Podocyte infolding glomerulopathy (PIG) has recently gained recognition as a novel diagnostic entity, possibly reflecting podocyte injury. Descriptions of PIG are limited to a few case reports, initially from Japan,¹ followed by India,² and then from various parts of the world.^3-6 PIG is characterized by ultrastructurally demonstrable infolding of the podocyte cytoplasmic processes into underlying glomerular basement membranes (GBMs), along with clusters of microspherular/microtubular structures.¹ Initially suspected to be a variant of Membranous nephropathy (MN) due to their frequent co-occurrence, the unique electron microscopy (EM) findings of PIG have led to it being considered a distinct entity.^1,2,7 Nevertheless, the association between PIG and MN remains a source of speculation.
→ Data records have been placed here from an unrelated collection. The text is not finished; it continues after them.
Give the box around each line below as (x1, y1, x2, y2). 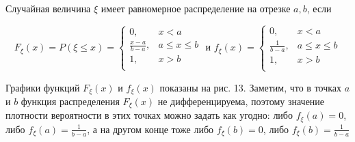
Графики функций (5, 80, 80, 94)
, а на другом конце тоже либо (87, 122, 214, 136)
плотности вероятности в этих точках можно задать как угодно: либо (5, 108, 293, 122)
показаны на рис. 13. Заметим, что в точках (159, 80, 342, 94)
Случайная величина (5, 1, 91, 15)
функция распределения (21, 94, 120, 109)
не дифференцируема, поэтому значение (157, 94, 325, 109)
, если (306, 1, 332, 15)
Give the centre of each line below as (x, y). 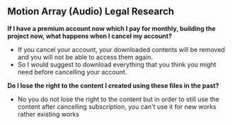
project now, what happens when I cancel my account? (90, 36)
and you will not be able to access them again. (85, 57)
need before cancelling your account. (72, 72)
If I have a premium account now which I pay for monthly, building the (111, 28)
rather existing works (48, 114)
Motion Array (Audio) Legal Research (91, 12)
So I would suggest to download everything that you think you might (117, 64)
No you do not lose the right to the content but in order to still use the (118, 99)

We describe a case fulfilling the diagnostic criteria of PIG with immunostain positive but serologically negative phospholipase-A2 receptor antibody (PLA2R) MN and discuss possible links in the pathogenesis.

Case Report

A 58-year-old male, on oral medication for type-2 diabetes mellitus and hypertension of five years, was investigated for nephrotic-range proteinuria. His urine Albumin: Creatinine (uACR) was 334 mg/gm. The serum creatinine was 0.79 mg/dL and the estimated glomerular filtration rate was 105 mL/min/1.73 m² (CKD-EPI). Lipid profiles were normal, and HbA1c was 4.9. Hepatitis B, C, HIV, and routine immunology were normal except for pan-hypogammaglobulinemia (IgG 2.1 g/L (5.3-16.5), IgA 0.61g/L (0.80-4.00), IgM 0.15 g/L (0.50-2)). Complement, serum-free light chains, and Kappa: Lambda were normal with no detectable paraprotein. Serum PLA2R autoantibodies were negative.

Renal biopsy revealed 24 viable glomeruli with diffuse capillary wall thickening and no significant mesangial expansion, ruling out a diabetic contribution to renal injury. Focal thickened capillary walls showed a ‘hole and spike’ appearance on the Jones Silver-Methenamine stain [Figure 1a]. Minimal interstitial fibrosis, hyaline arteriolosclerosis, and mild fibro-intimal thickening of arteries were noted.

(a) Glomerulus showing irregularly thickened capillary walls with bubbly appearance consistent with MN (Jones silver stain x400). (b) Weak positivity (1+) for IgG on glomerular capillary walls (IHC IgG x800). (c) Moderate positivity (2+) for C3 on glomerular capillary walls (IHC C3 x800). (d) Strong positivity (3+) for C4d on glomerular capillary walls and few podocytes (IHC C4d x800). (e) Diffuse strong and granular staining on capillary walls with PLA2R immunostain (IHC PLA2R x400). (f) Strong granular positivity (3+) for PLA2R on glomerular capillary walls (IHC PLA2R x1000). PLA2R: Phospholipase A2 Receptor Antibody, IHC: Immonohistochemistry.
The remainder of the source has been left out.